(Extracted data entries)
========================================

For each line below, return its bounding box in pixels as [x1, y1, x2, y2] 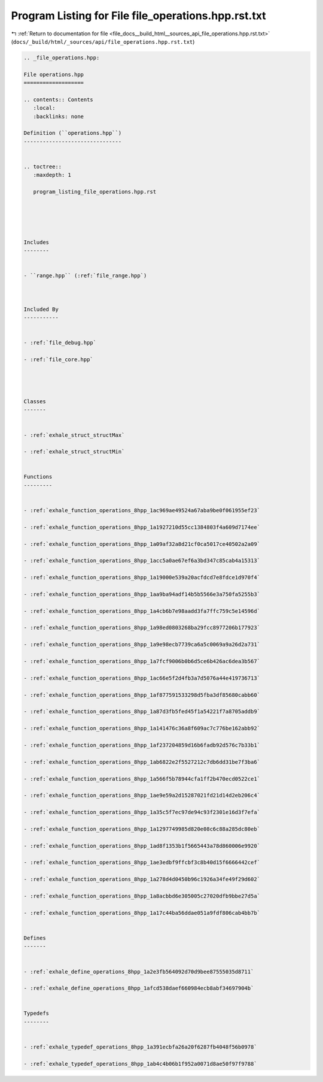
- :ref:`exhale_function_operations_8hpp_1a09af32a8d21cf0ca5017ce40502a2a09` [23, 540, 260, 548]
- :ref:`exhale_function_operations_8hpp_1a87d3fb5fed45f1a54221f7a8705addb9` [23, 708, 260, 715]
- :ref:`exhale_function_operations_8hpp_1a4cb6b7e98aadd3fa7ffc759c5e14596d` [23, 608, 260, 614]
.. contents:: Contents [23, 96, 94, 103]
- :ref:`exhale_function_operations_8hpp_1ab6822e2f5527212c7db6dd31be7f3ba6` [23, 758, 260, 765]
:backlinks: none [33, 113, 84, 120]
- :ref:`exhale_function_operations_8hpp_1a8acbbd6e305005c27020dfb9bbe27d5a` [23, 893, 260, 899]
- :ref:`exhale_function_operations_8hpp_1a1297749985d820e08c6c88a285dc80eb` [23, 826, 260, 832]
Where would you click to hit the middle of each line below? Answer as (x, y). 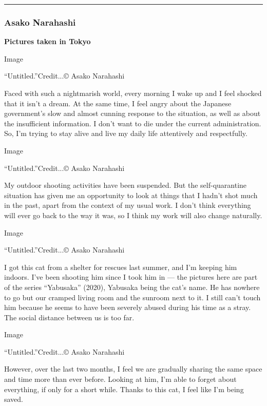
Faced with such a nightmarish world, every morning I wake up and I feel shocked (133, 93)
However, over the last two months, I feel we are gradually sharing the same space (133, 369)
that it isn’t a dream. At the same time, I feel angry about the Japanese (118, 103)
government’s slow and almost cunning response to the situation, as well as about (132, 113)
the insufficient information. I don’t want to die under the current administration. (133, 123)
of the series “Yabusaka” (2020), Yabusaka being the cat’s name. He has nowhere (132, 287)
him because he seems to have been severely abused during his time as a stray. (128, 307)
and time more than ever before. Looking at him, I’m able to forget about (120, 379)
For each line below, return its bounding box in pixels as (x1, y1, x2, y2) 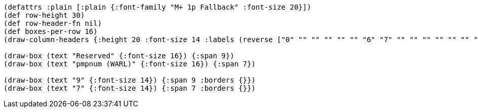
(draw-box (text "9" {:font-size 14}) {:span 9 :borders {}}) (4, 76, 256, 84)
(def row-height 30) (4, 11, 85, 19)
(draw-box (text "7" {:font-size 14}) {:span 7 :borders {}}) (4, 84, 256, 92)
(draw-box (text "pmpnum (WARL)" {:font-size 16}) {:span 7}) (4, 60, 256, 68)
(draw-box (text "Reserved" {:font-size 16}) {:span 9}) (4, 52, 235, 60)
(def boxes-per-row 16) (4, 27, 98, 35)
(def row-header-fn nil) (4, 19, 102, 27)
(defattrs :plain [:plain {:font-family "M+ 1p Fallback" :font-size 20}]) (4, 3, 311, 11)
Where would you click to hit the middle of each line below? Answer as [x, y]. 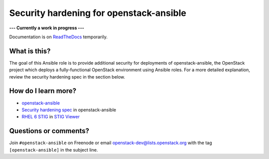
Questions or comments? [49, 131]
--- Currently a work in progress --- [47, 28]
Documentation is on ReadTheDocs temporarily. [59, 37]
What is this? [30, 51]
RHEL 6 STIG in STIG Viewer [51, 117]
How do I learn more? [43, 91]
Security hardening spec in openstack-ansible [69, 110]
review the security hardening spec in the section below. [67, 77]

========================================

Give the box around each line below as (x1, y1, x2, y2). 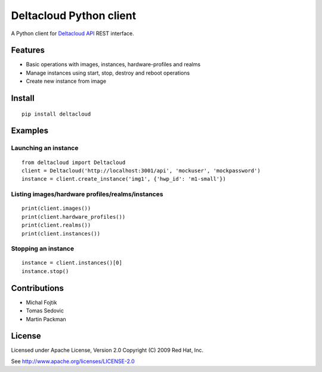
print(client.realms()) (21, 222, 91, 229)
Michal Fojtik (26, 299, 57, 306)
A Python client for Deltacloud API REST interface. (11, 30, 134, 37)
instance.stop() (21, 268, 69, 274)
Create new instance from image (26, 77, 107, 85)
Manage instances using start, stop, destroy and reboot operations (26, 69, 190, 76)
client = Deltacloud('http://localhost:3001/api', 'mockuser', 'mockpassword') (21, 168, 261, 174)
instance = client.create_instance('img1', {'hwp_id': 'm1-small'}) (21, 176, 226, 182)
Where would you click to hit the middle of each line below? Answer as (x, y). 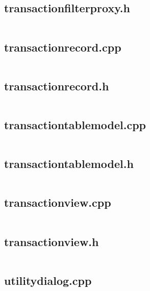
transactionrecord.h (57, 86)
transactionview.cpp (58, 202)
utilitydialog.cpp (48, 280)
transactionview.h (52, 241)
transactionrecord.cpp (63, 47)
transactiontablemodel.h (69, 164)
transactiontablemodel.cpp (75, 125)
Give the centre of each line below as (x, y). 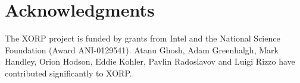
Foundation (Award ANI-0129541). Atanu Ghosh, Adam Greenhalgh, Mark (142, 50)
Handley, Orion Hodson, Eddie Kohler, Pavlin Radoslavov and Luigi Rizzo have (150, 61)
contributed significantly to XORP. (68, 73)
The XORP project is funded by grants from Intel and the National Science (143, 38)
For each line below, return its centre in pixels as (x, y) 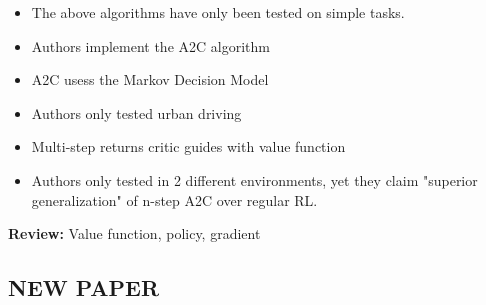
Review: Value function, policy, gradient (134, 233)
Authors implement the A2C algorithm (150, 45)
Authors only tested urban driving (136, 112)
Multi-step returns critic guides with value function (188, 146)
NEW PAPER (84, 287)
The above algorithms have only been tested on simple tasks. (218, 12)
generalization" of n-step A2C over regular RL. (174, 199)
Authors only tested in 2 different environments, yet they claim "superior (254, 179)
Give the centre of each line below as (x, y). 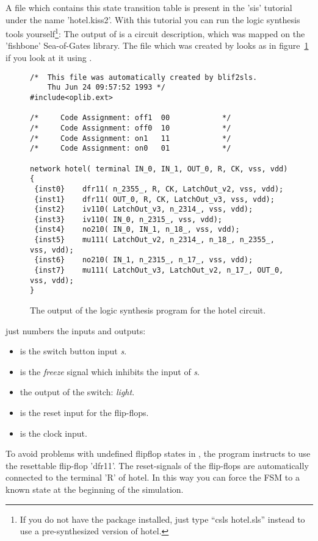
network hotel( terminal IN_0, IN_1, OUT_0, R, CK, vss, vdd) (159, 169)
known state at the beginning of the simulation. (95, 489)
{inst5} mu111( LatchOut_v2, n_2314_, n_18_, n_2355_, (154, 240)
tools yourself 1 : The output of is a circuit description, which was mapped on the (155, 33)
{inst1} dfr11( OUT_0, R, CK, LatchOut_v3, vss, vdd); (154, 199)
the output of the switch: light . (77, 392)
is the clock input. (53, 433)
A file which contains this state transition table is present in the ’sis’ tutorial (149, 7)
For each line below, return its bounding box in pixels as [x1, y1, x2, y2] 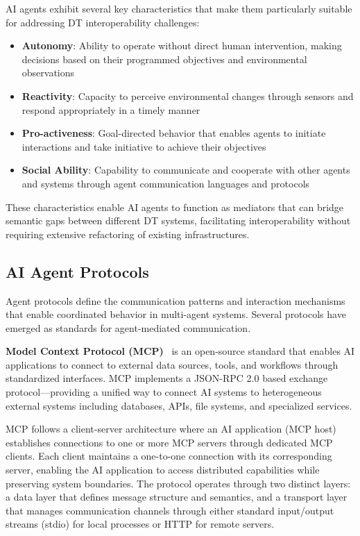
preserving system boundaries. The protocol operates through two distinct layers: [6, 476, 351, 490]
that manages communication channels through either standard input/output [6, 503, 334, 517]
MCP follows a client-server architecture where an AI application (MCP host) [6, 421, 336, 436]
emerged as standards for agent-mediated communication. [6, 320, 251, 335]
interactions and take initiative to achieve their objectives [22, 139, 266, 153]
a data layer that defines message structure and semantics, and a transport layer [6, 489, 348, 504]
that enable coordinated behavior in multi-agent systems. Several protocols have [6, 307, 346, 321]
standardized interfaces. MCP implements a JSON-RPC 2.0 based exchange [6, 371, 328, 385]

========================================

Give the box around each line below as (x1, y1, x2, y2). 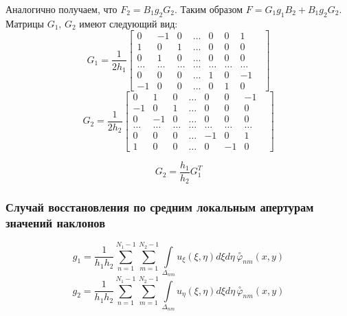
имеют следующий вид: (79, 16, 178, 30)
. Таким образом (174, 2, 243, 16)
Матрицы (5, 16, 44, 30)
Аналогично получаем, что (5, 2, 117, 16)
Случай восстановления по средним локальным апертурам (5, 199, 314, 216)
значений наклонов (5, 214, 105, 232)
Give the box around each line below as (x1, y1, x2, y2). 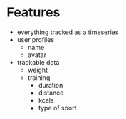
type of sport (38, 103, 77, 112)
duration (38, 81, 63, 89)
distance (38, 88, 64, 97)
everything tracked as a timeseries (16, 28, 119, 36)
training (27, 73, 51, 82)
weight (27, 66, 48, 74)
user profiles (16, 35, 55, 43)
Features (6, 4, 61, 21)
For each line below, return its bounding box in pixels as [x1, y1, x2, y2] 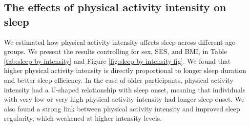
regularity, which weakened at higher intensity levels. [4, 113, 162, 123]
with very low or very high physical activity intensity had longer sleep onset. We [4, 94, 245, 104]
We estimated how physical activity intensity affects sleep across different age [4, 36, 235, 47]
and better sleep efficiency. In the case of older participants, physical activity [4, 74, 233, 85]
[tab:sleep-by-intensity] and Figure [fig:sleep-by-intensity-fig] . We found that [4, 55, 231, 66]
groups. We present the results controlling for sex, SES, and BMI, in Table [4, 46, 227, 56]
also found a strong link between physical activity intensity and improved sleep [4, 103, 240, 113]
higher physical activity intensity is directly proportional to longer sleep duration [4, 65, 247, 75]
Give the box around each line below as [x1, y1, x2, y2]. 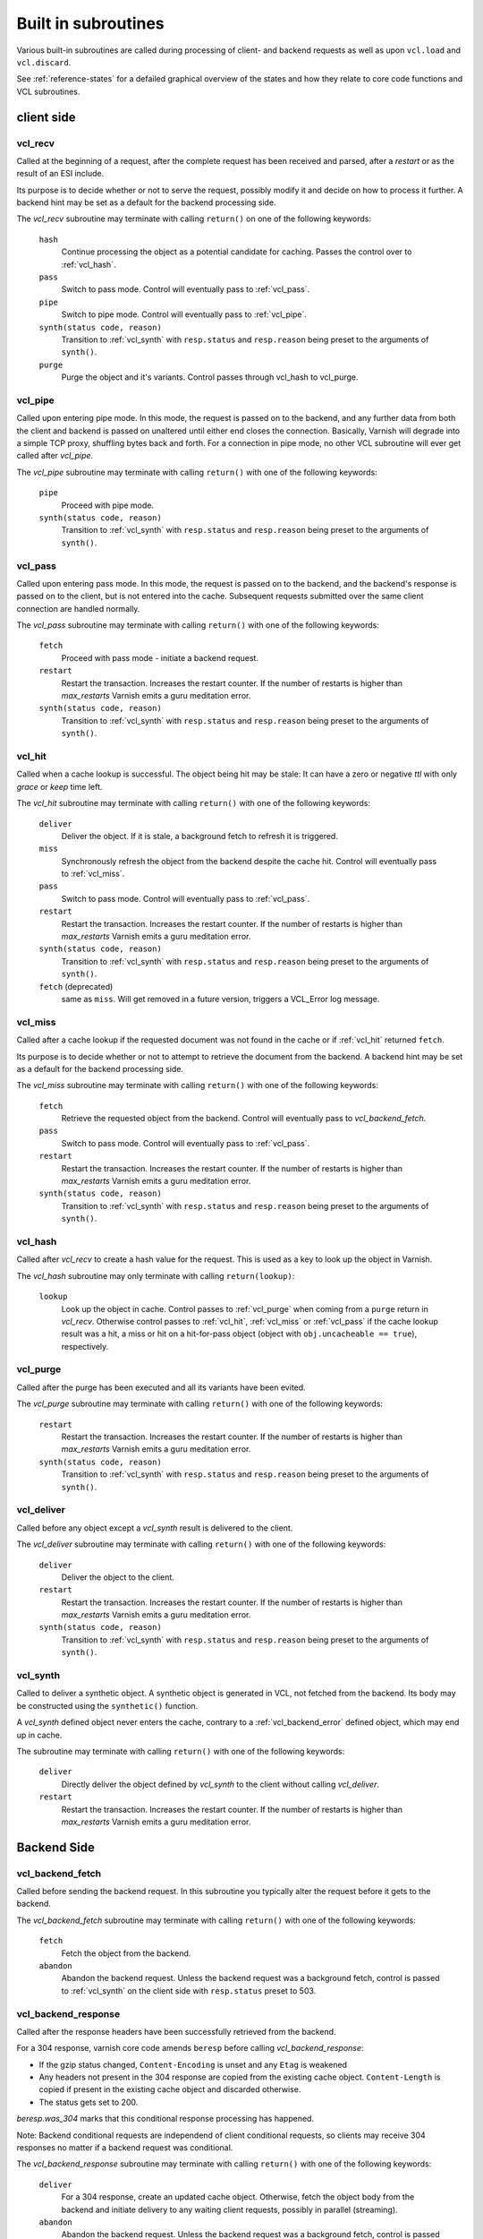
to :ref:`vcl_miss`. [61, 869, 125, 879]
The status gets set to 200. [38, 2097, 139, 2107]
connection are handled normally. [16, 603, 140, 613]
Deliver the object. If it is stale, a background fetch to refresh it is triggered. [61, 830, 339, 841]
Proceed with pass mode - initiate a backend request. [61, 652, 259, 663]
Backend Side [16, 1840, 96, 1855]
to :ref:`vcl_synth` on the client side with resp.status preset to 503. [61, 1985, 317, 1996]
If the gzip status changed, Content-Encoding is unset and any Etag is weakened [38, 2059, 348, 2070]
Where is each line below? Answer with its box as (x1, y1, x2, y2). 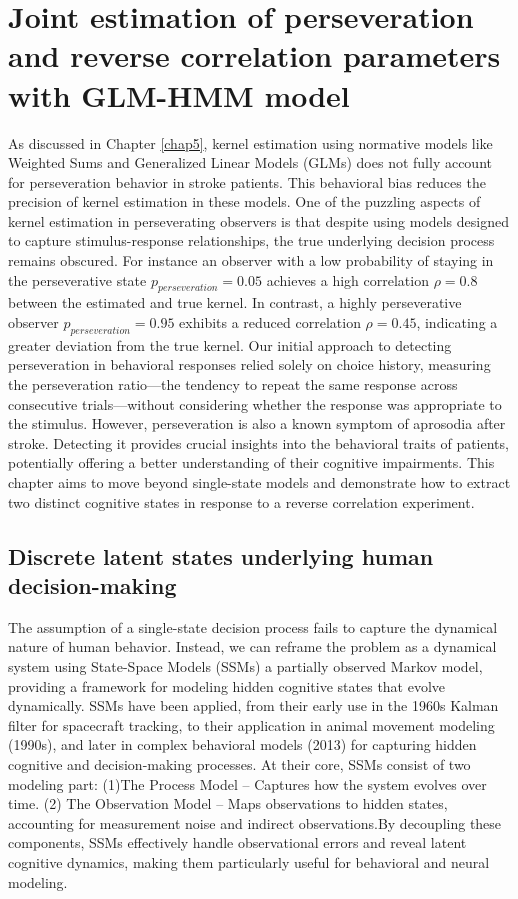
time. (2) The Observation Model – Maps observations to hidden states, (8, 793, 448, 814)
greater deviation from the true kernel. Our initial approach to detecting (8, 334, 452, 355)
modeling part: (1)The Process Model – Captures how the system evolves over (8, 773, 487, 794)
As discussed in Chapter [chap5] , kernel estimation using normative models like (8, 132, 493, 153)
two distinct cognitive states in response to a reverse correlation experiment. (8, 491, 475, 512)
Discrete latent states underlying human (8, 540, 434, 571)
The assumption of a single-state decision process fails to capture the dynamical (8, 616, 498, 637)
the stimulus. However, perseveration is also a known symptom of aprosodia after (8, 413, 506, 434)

========================================

# WORK ITEM:
Whenever a line of the data above includes the word "have", copy that line.

# RESPONSE AREA:
him because he seems to have been severely abused during his time as a stray. (128, 307)
Handley, Orion Hodson, Eddie Kohler, Pavlin Radoslavov and Luigi Rizzo have (150, 61)
The above algorithms have only been tested on simple tasks. (218, 12)
that enable coordinated behavior in multi-agent systems. Several protocols have [6, 307, 346, 321]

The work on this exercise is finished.